Top 10 Oil ETFs to Watch in 2026
Oil is once again at the centre of global markets in 2026. Rising tensions around the Iran-U.S. conflict, along with continued uncertainty over supply, have pushed crude back into focus.
For investors looking to position around this volatility, an oil ETF can offer a relatively accessible route to exposure. But not all oil ETFs provide the same type of exposure. Some track front-month crude futures, some spread exposure across the futures curve, and others hold energy equities whose performance may diverge meaningfully from spot oil.
In this guide, we look at the top 10 oil ETFs to watch in 2026 and, more importantly, the structural differences that can affect tracking, volatility, risk profile, and use case.
The information in this article is provided for educational purposes only and does not constitute financial advice.
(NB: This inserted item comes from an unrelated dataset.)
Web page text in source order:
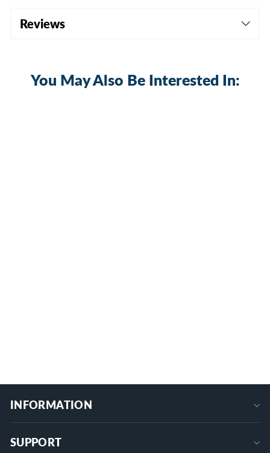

Consult a financial advisor before making investment decisions.
Table of Contents
What is an Oil ETF?
An oil ETF is a listed fund that provides exposure to oil without requiring direct participation in commodity markets.
These funds may provide exposure either through crude futures or through listed energy companies, and that distinction is central to how they behave.
Futures-based funds typically track short-term oil moves more closely, while equity-based products such as an oil producer ETF, oil company ETF, or oil refinery ETF may also be influenced by margins, balance-sheet quality, and broader equity market sentiment.
Types of Oil ETFs
List of Top Oil ETFs to Watch Out for in 2026
Here is a quick list of some of the top oil ETFs in 2026. Remember that returns, AUM and overall performance can be useful reference points, but they do not by themselves indicate how closely a fund reflects oil prices.
*Data as on 9 April 2026. For informational purposes only. Past performance is not a reliable indicator of future results, or future performance.
A Deep Dive Into 3 Popular Oil ETFs
Let's delve deeper and take a look at three popular ones from the above oil ETFlist.
1. State Street Energy Select Sector SPDR ETF (XLE)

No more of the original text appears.